Tuesday, 4 August 2009

African Approval of Obama

In the week that Hillary Clinton arrives for her seven-country tour of Africa, how is Obama seen throughout the continent since taking office?

Much has been made of Obama’s Kenyan heritage in his popularity rankings, but the reality is that he is following a path set by his predecessor in the White House. For all the criticism and complaints about the Bush administration (which we won’t get in to here), George W did set a strong US policy for Africa, including the Millennium Challenge Corporation and the U.S. President's Emergency Plan for AIDS Relief, the largest commitment by any country to combat HIV/AIDS in history.

While Obama’s trip to Ghana, followed so quickly by Hillary’s tour, make for a very public show of the US prioritisation of Africa, the US already enjoyed 73% approval from 33 Sub-Saharan African nations in 2008 – compared to just 34% across the world on average (Gallup).

Gallup has released further stats from March / April of this year that show that six of the seven countries surveyed (Kenya, Cameroon, South Africa, Uganda, Senegal and Mauritania) have seen an increase in approval of the US leadership since 2008. From an increase of 25% in Cameroon to an 11% drop in the final country – Djibouti – media approval across the seven went from 80% in 2008 to 87% in 2009. Substantial – but I’m not sure it points to more than any global media frenzy around the first Black American President would produce.

More interesting would be to compare approval of the US with sentiment towards the Chinese across Africa, for example. Why do we continue to hold the US up as the most important benchmark?
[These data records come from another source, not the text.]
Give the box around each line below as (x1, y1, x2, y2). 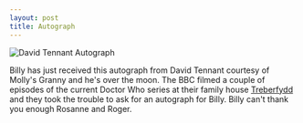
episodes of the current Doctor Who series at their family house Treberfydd (9, 84, 294, 95)
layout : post (9, 13, 59, 23)
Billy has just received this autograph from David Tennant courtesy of (9, 65, 270, 76)
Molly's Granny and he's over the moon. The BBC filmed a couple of (9, 74, 266, 85)
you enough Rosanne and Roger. (9, 103, 132, 114)
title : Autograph (9, 22, 76, 31)
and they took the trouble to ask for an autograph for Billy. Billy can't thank (9, 93, 289, 105)
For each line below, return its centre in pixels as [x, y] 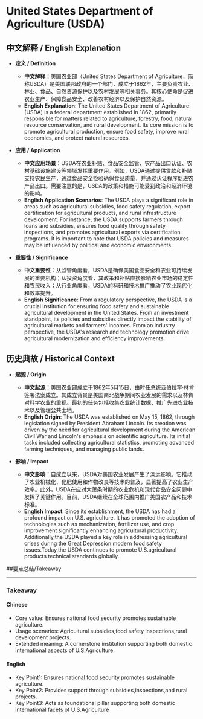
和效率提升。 [40, 293]
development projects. [43, 637]
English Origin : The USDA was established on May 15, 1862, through [109, 417]
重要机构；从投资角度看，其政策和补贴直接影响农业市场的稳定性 [114, 278]
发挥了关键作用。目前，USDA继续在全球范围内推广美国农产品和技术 [108, 497]
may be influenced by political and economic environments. [98, 245]
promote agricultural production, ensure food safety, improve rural [106, 131]
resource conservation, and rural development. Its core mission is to [109, 125]
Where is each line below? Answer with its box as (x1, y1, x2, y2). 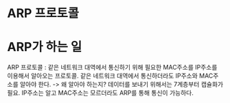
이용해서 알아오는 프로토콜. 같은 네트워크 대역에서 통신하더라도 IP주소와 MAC (7, 72, 214, 80)
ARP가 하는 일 (7, 40, 82, 55)
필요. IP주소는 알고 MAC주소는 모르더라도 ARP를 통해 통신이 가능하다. (7, 89, 194, 97)
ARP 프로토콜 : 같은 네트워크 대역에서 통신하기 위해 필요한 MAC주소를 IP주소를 (7, 63, 218, 72)
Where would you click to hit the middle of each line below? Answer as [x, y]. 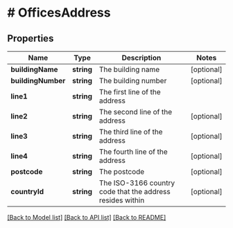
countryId [27, 192]
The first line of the [130, 92]
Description [141, 58]
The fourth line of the [133, 152]
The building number [133, 81]
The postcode [122, 172]
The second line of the [136, 112]
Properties [31, 38]
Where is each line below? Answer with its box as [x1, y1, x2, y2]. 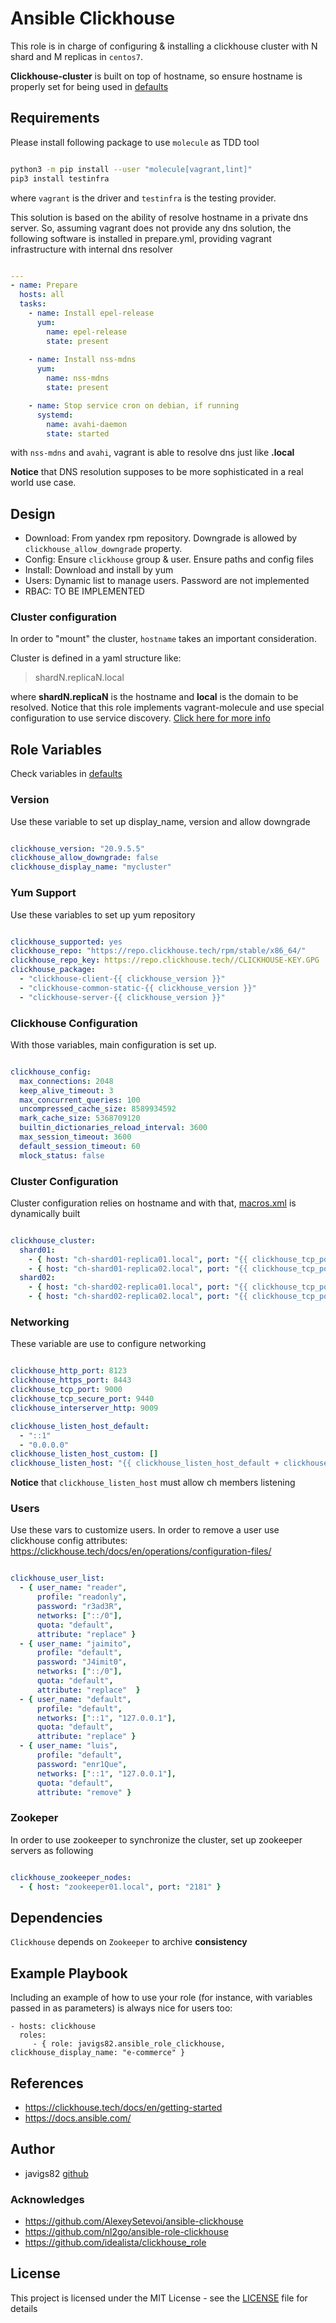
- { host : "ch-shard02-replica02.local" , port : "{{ [28, 1292, 248, 1302]
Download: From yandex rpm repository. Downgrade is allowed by [24, 532, 298, 544]
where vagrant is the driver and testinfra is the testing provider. [10, 192, 277, 204]
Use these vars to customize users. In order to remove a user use [10, 1524, 280, 1536]
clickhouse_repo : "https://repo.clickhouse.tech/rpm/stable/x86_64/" [10, 946, 307, 956]
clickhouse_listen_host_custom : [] [10, 1449, 159, 1459]
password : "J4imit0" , [36, 1657, 128, 1667]
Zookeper [10, 1811, 59, 1825]
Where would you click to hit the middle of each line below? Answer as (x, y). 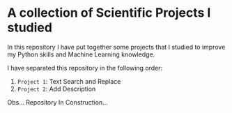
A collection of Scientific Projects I (109, 13)
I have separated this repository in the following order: (85, 68)
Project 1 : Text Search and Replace (69, 81)
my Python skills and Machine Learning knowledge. (81, 54)
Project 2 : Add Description (56, 89)
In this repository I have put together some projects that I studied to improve (116, 47)
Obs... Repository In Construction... (57, 102)
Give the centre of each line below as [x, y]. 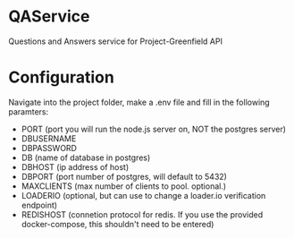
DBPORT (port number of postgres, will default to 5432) [124, 176]
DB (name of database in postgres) [86, 157]
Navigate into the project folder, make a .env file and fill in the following [139, 102]
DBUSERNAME [49, 138]
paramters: [29, 111]
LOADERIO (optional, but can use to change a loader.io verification [143, 195]
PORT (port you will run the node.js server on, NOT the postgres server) [154, 129]
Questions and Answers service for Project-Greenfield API [115, 41]
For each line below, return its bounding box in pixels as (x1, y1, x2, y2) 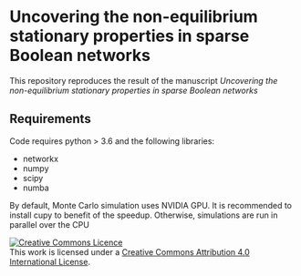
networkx (22, 153, 59, 164)
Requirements (9, 111, 91, 127)
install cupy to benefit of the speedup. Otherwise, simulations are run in (9, 210, 278, 220)
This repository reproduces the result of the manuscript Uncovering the (9, 75, 278, 86)
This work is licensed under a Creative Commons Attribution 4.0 (9, 246, 251, 257)
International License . (9, 256, 91, 267)
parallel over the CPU (9, 219, 89, 230)
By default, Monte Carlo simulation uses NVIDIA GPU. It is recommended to (9, 199, 292, 210)
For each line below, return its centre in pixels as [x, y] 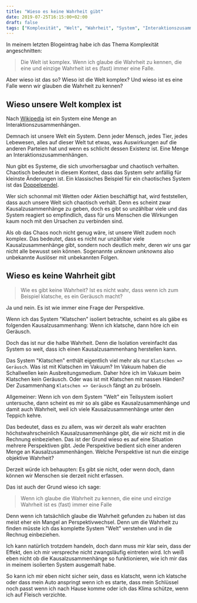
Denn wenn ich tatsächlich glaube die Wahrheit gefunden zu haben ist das [96, 516]
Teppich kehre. [24, 415]
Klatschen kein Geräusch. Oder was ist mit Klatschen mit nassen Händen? [95, 379]
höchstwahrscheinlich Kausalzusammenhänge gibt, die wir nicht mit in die [96, 433]
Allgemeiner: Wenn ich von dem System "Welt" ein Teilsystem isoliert [89, 397]
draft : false [22, 22]
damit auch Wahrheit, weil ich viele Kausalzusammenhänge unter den [90, 409]
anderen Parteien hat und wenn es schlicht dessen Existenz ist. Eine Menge [97, 149]
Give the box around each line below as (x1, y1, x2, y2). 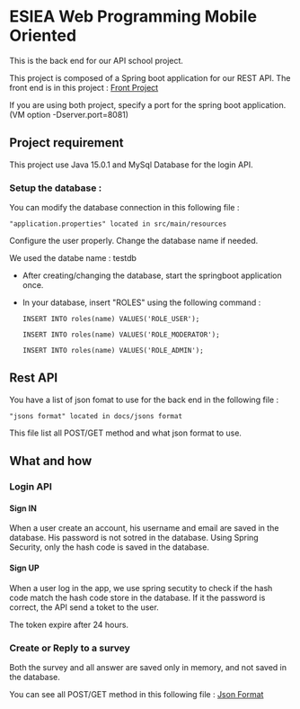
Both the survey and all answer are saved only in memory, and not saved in (9, 661, 287, 672)
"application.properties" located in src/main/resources (9, 220, 227, 229)
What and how (9, 453, 93, 469)
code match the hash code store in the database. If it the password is (9, 592, 266, 603)
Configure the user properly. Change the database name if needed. (9, 236, 259, 247)
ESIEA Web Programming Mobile (9, 6, 258, 27)
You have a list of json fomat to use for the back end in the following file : (9, 394, 279, 405)
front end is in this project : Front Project (9, 82, 159, 93)
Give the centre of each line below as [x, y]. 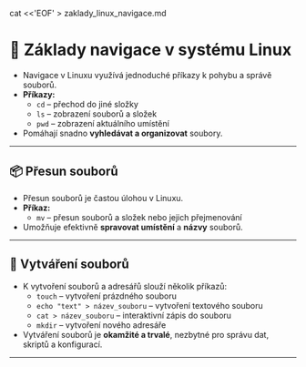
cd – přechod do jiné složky [87, 104]
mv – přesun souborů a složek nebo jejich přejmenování [139, 217]
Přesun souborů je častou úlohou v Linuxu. [103, 198]
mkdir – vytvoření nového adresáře [101, 325]
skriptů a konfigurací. [62, 344]
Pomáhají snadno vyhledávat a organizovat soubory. [122, 133]
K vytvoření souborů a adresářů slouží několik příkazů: [125, 286]
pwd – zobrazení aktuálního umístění [103, 123]
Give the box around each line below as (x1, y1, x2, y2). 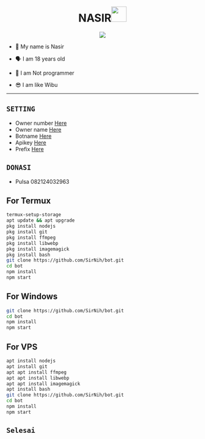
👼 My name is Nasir (15, 43, 65, 50)
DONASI (6, 163, 32, 172)
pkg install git (6, 229, 48, 235)
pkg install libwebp (6, 240, 59, 246)
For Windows (6, 291, 58, 302)
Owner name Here (15, 126, 62, 133)
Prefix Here (15, 145, 44, 152)
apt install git (6, 363, 48, 370)
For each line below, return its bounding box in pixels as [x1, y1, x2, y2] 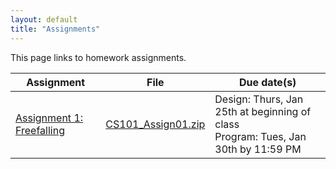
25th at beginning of [214, 104, 312, 118]
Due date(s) [238, 75, 297, 89]
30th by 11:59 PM [214, 142, 302, 156]
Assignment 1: [15, 111, 84, 125]
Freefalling [15, 123, 65, 137]
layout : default [10, 14, 78, 25]
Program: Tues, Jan [214, 129, 307, 143]
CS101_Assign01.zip [105, 117, 206, 131]
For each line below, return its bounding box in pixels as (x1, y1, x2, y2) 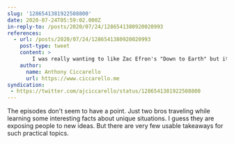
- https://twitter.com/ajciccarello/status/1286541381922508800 (10, 88, 201, 95)
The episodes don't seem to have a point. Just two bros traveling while (7, 107, 210, 115)
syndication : (7, 81, 45, 88)
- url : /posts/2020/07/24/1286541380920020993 (13, 36, 151, 43)
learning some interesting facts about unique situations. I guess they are (7, 114, 214, 122)
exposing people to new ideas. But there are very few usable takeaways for (7, 122, 224, 130)
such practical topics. (7, 129, 70, 138)
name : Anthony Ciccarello (25, 68, 101, 75)
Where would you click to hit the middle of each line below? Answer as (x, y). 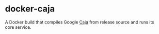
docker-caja (30, 9)
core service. (18, 27)
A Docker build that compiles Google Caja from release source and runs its (79, 22)
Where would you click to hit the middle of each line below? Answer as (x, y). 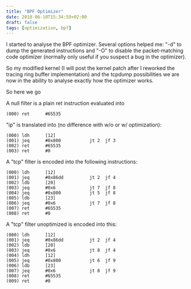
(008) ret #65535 (33, 276)
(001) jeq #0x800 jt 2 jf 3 (61, 141)
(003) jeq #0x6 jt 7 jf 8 (61, 188)
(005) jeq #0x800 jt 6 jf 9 (61, 261)
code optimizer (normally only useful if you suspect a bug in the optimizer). (96, 57)
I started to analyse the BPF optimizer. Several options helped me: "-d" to (94, 44)
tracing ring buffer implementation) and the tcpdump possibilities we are (93, 74)
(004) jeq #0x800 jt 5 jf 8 (61, 193)
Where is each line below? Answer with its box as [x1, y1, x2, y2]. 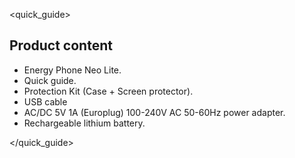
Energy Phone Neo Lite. [23, 64, 122, 76]
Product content [9, 37, 113, 54]
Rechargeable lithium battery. [23, 117, 146, 129]
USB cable [23, 95, 68, 108]
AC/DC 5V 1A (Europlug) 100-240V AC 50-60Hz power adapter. [23, 106, 286, 118]
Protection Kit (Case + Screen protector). [23, 85, 194, 97]
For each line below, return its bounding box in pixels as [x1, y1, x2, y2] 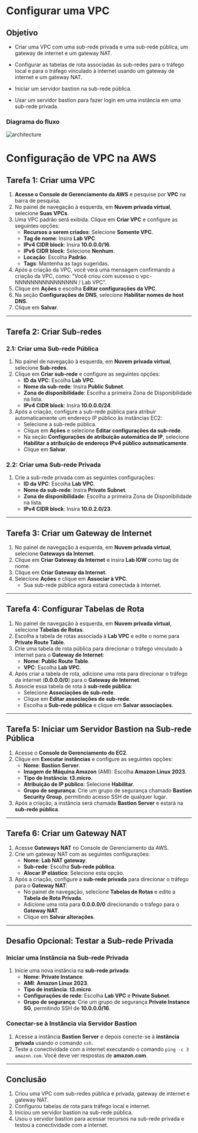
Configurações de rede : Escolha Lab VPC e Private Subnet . [23, 992, 171, 999]
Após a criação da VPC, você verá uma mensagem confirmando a [14, 266, 175, 273]
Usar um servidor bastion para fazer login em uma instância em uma [14, 96, 181, 103]
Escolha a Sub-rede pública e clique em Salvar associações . [23, 701, 174, 708]
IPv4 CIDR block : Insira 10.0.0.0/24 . [23, 402, 113, 409]
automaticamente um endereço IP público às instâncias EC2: [14, 414, 163, 421]
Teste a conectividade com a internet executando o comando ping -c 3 [14, 1045, 189, 1053]
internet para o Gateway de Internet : [14, 651, 105, 658]
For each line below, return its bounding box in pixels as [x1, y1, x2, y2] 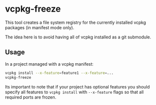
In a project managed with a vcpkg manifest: [5, 61, 94, 67]
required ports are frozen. [5, 94, 57, 100]
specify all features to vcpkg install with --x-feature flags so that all [5, 89, 144, 95]
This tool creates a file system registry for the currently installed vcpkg [5, 19, 146, 25]
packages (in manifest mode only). [5, 24, 74, 30]
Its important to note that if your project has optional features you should [5, 84, 150, 89]
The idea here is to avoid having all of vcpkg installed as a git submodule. [5, 34, 152, 40]
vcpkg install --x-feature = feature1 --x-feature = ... [5, 70, 114, 75]
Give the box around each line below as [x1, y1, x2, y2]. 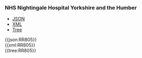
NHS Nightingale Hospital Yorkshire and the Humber [5, 4, 137, 11]
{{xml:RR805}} [5, 42, 36, 48]
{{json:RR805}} [5, 36, 37, 43]
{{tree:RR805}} [5, 48, 36, 54]
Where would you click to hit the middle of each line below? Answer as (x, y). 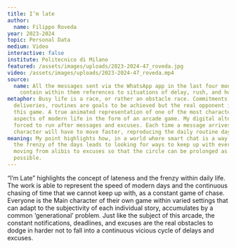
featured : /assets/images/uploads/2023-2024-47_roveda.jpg (96, 66)
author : (19, 20)
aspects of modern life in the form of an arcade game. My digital (114, 118)
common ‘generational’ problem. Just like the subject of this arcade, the (111, 215)
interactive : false (36, 54)
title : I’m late (31, 14)
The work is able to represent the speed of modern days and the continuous (118, 185)
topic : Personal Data (39, 40)
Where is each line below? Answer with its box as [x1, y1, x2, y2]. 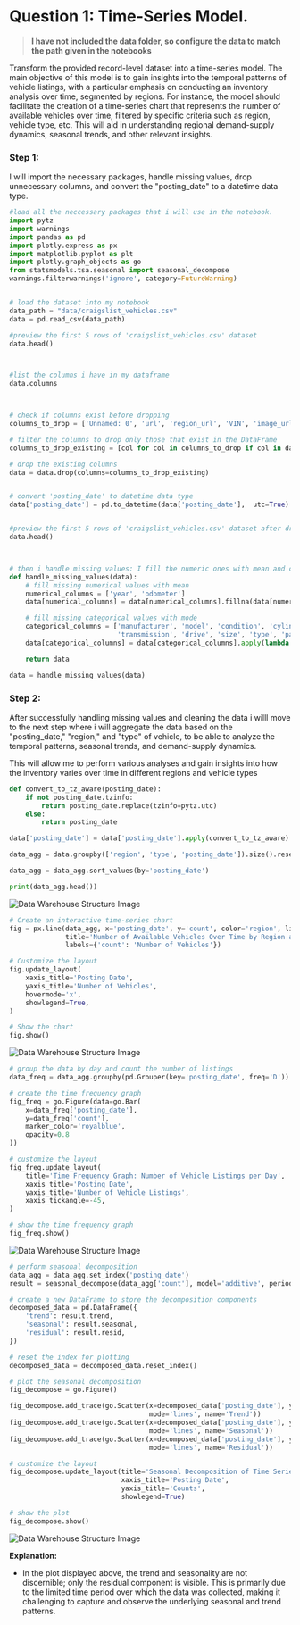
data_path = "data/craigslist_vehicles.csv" [9, 306, 178, 315]
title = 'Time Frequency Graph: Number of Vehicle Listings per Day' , [25, 1171, 286, 1180]
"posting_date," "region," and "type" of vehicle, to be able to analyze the [9, 730, 275, 742]
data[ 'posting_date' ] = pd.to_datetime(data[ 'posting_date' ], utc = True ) [9, 500, 290, 510]
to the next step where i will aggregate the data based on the [9, 721, 234, 732]
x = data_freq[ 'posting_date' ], [25, 1105, 138, 1114]
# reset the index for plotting [9, 1353, 129, 1362]
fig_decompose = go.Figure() [9, 1386, 118, 1395]
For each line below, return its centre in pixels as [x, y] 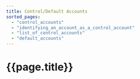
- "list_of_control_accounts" [48, 33]
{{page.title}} [40, 67]
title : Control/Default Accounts [47, 11]
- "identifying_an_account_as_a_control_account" [73, 28]
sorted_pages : [23, 17]
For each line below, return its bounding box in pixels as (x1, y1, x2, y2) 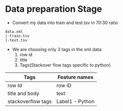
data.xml (5, 29, 23, 34)
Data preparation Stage (5, 3, 102, 15)
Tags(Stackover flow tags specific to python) (19, 62, 111, 68)
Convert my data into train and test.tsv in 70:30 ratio (12, 20, 118, 26)
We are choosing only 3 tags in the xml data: (12, 46, 103, 52)
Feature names (57, 74, 93, 81)
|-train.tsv (5, 33, 30, 38)
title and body (7, 90, 39, 97)
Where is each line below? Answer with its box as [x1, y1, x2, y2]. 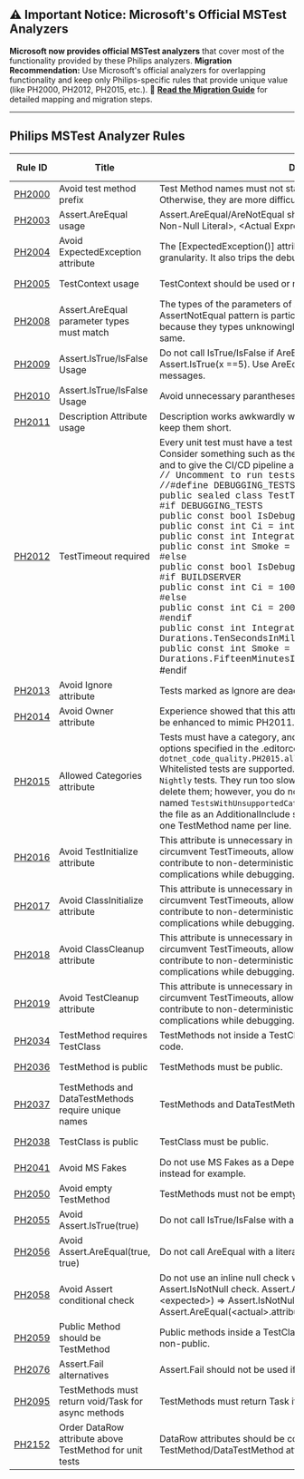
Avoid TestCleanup [58, 991, 139, 1004]
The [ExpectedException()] [159, 239, 275, 252]
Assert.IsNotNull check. [159, 1282, 260, 1295]
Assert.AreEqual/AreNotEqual [159, 208, 285, 220]
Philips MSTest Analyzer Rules [9, 129, 185, 144]
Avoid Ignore [58, 678, 113, 691]
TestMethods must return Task [159, 1395, 290, 1407]
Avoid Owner [58, 705, 114, 717]
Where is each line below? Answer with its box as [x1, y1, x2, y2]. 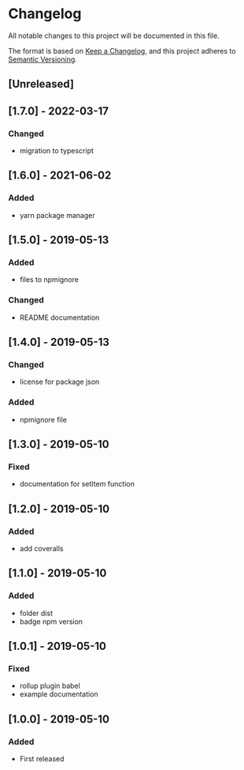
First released [19, 754, 65, 764]
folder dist [19, 608, 54, 618]
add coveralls [19, 544, 64, 554]
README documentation [19, 313, 100, 322]
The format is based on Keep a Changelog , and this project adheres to [8, 46, 236, 55]
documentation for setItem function [19, 479, 135, 489]
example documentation [19, 689, 98, 699]
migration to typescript [19, 146, 94, 156]
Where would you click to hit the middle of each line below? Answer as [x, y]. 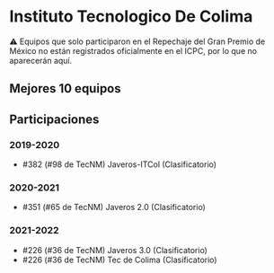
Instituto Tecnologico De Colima [131, 17]
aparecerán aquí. [41, 60]
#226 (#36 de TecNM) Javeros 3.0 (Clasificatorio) [115, 250]
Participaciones [54, 119]
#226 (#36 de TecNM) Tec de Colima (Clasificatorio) [119, 260]
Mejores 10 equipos [65, 88]
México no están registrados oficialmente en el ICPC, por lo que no [133, 50]
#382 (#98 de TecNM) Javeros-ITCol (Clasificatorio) [119, 164]

However, despite the increasing influence and involvement of the BRIC countries in Africa, the suggestion that the US is trying to counter China’s rise in Africa with Clinton’s tour is “is a Cold War paradigm, not a reflection of where we are”, as the assistant secretary of State for African Affairs told Bloomberg.

While we read, write and blog about the impact of the Obama administration on Africa, are we obsessing about the topic by force of habit, by virtue of the media profile the topic enjoys, or because it actually counts?

Indeed, what difference will the trip make to the average African questioned by Gallup? To the major oil and mineral exporters in the countries that Mrs. Clinton is visiting – a few tax breaks or trade agreements, perhaps. But looking back to the statistics, Gallup states that at least 3/10 respondents in each country in their survey said the U.S. president makes a difference to their country. Even given the variation from country to country, that still leaves an awful lot of people in Africa that feel the US president makes little or no difference to their country – a far more pertinent statistic in my opinion.